Fsseudonymizer (FSS Edition)

This page provides abbreviated documentation for Fsseudonymizer (FSS Edition), a computer program developed by the Epidemiology Research Unit for generating pseudonymous data. For more detailed information and source code, please see the project's GitHub page.

Background

In our work, we occasionally encounter situations in which we might wish to use data that identifies individual people, businesses, animals, or facilities. It is often essential, for example, that we are able to follow events that occur on an individual premises, or to pull together information from several different sources that pertain to a particular person, animal, or location.

In many of these cases, however, such data is sensitive or confidential: information provided by businesses, for example, might be confidential, and personal information pertaining to individuals is often protected by law.

In order for our work to be successful, then, two seemingly contradictory criteria must be fulfilled:

  • Personal or confidential data that might reveal the specific identity of a person, or a precise location of a particular premises cannot be revealed.
  • However, in order to ensure the validity of our work, it must be possible to uniquely identify all individuals, premises, etc., across multiple data sets.

In order to address both of these requirements, we have developed several approaches for processing data that will allow the assignment of unique pseudonymous identifiers to individuals or entities without revealing confidential or personal information. These approaches can be applied to data from multiple sources by the data providers themselves, thus never revealing any personal or confidential information to any unauthorized individual or organization.

Fsseudonymizer is a computer program that implements a straightforward but highly effective, secure, and consistent approach for pseudonymizing data for subsequent analysis.

System requirements

Fsseudonymizer should work with any recent release of Microsoft Windows (7, 8, or 10)*. Fsseudonymizer is available both as a 32-bit application and a 64-bit application. Provided that you have a 64-bit version of Microsoft Windows, the 64-bit version of Fsseudonymizer is recommended, as it is capable of handling substantially larger data files.

Installation

Installation is straightforward. Simply select and download an installer package from the list below, and double-click to run the installer. Follow the on-screen prompts to customize the desired installation options. By default, an icon for Fsseudonymizer will be created on your Windows Start menu.

Using Fsseudonymizer

Fsseudonymizer is intended to be run by organizations and individuals that are authorized to hold confidential or sensitive data (the data providers).

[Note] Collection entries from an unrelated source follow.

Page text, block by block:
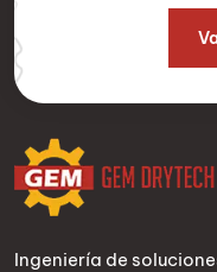
Ingeniería de
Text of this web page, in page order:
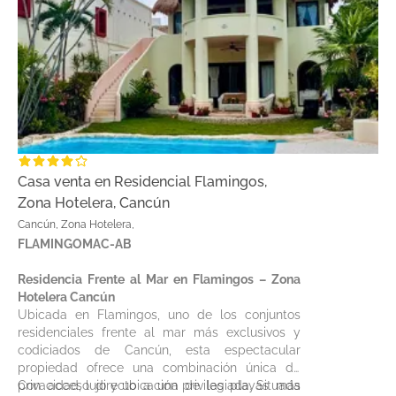
Casa venta en Residencial Flamingos,
Zona Hotelera, Cancún
Cancún, Zona Hotelera,
FLAMINGOMAC-AB
Residencia Frente al Mar en Flamingos – Zona
Hotelera Cancún
Ubicada en Flamingos, uno de los conjuntos
residenciales frente al mar más exclusivos y
codiciados de Cancún, esta espectacular
propiedad ofrece una combinación única de
privacidad, lujo y ubicación privilegiada. Situada
Con acceso directo a una de las playas más
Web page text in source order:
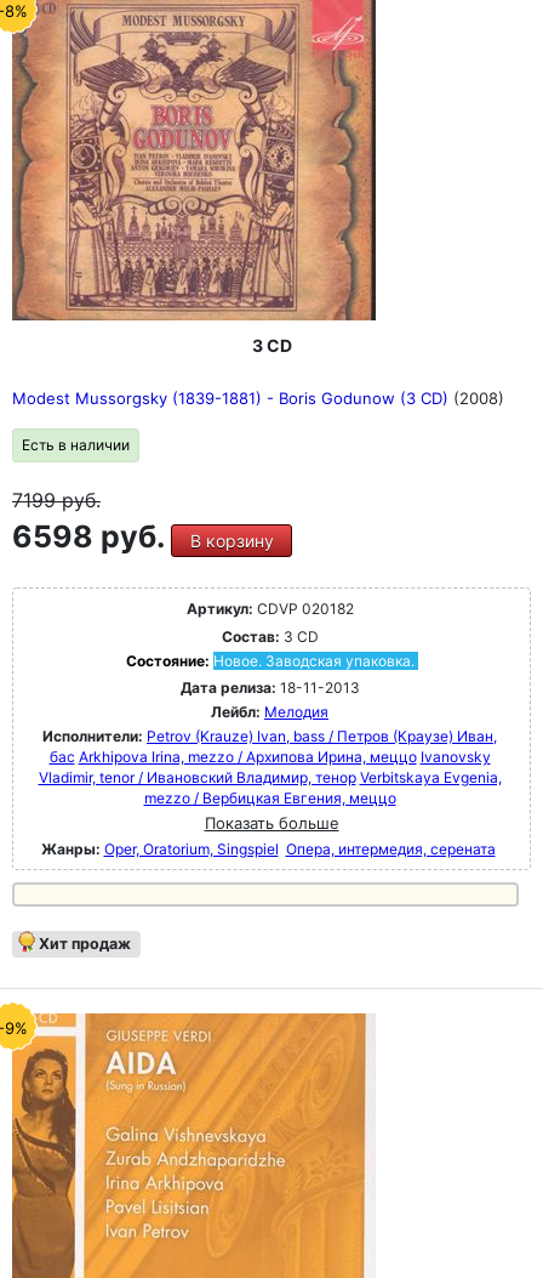
8%
3 CD
Modest Mussorgsky (1839-1881) - Boris Godunow (3 CD) (2008)
Есть в наличии
7199руб.
6598 руб. В корзину
Артикул: CDVP 020182
Состав: 3 CD
Состояние: Новое. Заводская упаковка.
Дата релиза: 18-11-2013
Лейбл: Мелодия
Исполнители: Petrov (Krauze) Ivan, bass / Петров (Краузе) Иван,
бас Arkhipova Irina, mezzo / Архипова Ирина, меццо Ivanovsky
Vladimir, tenor / Ивановский Владимир, тенор Verbitskaya Evgenia,
mezzo / Вербицкая Евгения, меццо
Показать больше
Жанры: Oper, Oratorium, Singspiel Опера, интермедия, серената
Хит продаж
9%
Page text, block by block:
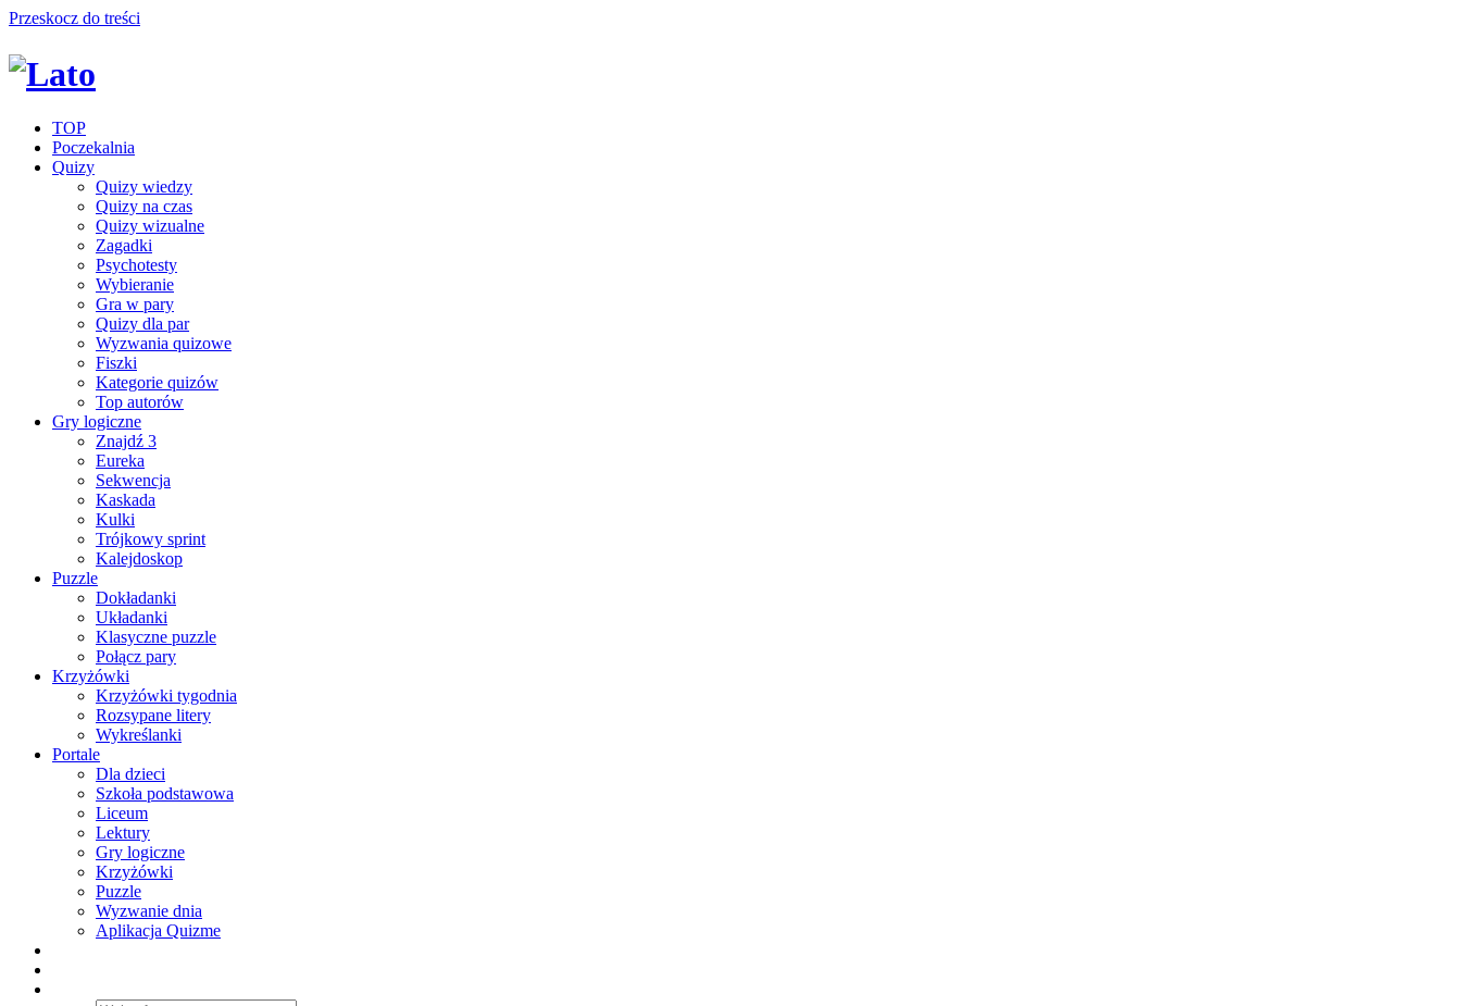
Przeskocz do treści
TOP
Poczekalnia
Quizy
Quizy wiedzy
Quizy na czas
Quizy wizualne
Zagadki
Psychotesty
Wybieranie
Gra w pary
Quizy dla par
Wyzwania quizowe
Fiszki
Kategorie quizów
Top autorów
Gry logiczne
Znajdź 3
Eureka
Sekwencja
Kaskada
Kulki
Trójkowy sprint
Kalejdoskop
Puzzle
Dokładanki
Układanki
Klasyczne puzzle
Połącz pary
Krzyżówki
Krzyżówki tygodnia
Rozsypane litery
Wykreślanki
Portale
Dla dzieci
Szkoła podstawowa
Liceum
Lektury
Gry logiczne
Krzyżówki
Puzzle
Wyzwanie dnia
Aplikacja Quizme

Pseudonymized output generated by Fsseudonymizer can then be passed on to data users, for whom pseudonymous data is suitable for further analysis.

The pass phrase

Fsseudonymizer makes use of an original piece of data (for example, a name) in combination with a computational algorithm known as a cryptographic hash to generate a unique, pseudonymous representation of the original data, called a "hash value".

In order to add an extra level of security, Fsseudonymizer also uses a pass phrase. A pass phrase is a string of several randomly selected words that would be difficult to guess.

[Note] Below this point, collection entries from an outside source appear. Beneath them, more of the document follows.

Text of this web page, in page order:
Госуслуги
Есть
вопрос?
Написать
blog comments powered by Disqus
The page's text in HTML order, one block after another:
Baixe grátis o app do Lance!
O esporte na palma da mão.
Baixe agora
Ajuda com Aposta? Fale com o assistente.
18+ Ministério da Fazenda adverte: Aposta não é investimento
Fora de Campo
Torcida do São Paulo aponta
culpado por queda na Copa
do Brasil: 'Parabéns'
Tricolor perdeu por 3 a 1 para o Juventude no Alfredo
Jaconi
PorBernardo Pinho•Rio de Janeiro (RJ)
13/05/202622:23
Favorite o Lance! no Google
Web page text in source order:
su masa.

Pass phrases should be known only to the data provider(s), treated as sensitive information, and held securely.

In the event that different data sets are to be pseudonymized for the same purpose or the same data user, the same pass phrase should be used to ensure consistency of results.

Input file formats

Fsseudonymizer currently processes input files of the following types:

  • Microsoft Excel 97-2003 (*.xls) spreadsheets
  • Microsoft Excel 2007 or later (*.xlsx) spreadsheets
  • CSV (comma-separated values) files

It is essential that input data is clean and consistent to begin with. Consider a data file that contains the names "Homer Simpson", "Homer J Simpson", and "Homer J. Simpson". In their not-yet-pseudonymous form, it is apparent that these three names likely all refer to the same person, but the pseudonymous identifiers will be radically different from one another. It would be impossible for the data user to know that these in fact represented the same individual, and any subsequent analysis will be incomplete or incorrect.

The user interface

Fsseudonymizer is designed to be simple to use. The image below shows the graphical user interface. To process a data file, simply complete the requested information:

Screen shot from Fsseudonymizer

Input file: Click the Browse button to select an input file to process.

Pass phrase: Enter your pass phrase here. A good pass phrase should be a random sequence of words which would be difficult to guess, should be treated securely by data providers, and should not be provided to data users.

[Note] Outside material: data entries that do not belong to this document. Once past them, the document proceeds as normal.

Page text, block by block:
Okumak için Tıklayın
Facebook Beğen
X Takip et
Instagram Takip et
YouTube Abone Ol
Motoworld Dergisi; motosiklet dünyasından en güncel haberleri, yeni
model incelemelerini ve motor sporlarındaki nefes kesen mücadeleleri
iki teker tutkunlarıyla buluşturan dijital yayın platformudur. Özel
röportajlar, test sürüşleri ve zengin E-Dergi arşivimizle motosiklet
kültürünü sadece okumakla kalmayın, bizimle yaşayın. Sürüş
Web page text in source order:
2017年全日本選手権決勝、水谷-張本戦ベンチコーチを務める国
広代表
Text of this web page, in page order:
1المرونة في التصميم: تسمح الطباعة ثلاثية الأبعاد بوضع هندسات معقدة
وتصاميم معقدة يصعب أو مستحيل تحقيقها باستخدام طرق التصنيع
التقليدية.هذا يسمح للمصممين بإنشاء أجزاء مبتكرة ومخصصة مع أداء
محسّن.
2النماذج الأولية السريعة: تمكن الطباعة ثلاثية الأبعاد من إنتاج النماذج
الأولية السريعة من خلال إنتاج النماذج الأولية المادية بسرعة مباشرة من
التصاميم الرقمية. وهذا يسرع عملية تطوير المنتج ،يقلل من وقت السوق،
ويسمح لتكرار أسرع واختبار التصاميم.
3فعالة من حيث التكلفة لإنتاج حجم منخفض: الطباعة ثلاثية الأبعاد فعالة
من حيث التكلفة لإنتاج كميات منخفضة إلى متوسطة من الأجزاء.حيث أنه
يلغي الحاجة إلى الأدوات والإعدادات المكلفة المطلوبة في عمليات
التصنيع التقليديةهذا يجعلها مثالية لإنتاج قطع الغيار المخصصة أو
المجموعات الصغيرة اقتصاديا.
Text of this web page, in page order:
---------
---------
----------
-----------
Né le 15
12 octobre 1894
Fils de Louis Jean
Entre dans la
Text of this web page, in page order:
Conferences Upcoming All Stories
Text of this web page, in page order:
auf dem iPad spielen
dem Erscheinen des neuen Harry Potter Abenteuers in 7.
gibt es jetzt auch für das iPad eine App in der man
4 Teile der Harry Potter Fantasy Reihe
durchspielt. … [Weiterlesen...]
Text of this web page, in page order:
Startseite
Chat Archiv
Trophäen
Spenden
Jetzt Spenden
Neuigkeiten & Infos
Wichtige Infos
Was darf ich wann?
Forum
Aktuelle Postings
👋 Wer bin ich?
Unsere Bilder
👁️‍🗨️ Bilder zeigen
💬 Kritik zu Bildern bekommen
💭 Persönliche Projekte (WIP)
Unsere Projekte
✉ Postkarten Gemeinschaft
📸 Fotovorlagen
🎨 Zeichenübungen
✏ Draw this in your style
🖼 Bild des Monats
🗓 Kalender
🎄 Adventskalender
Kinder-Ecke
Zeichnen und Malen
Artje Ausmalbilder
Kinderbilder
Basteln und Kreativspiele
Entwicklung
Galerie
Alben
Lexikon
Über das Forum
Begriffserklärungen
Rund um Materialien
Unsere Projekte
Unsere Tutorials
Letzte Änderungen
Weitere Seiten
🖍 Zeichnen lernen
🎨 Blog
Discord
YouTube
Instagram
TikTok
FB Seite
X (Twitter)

Once entered, Fsseudonymizer will store your pass phrase for future use. If you generate psuedonymous data for different data users or projects, it might be a good idea to use a different pass phrase for each user or project.

User name and Email address: These provide contact details that will be incorporated into the metadata section of a Fsseudonymizer output file.

Output file: Select the name and location for the output file to be generated by Fsseudonymizer.

Once all of the settings above have been specified, the Process file button will be enabled. Click this button to process the input file.

If all goes well, a message will be displayed indicating that an output file was successfully generated.

If any problems were encountered with the input file, these will be displayed. Any such errors must be addressed before an output file can be produced.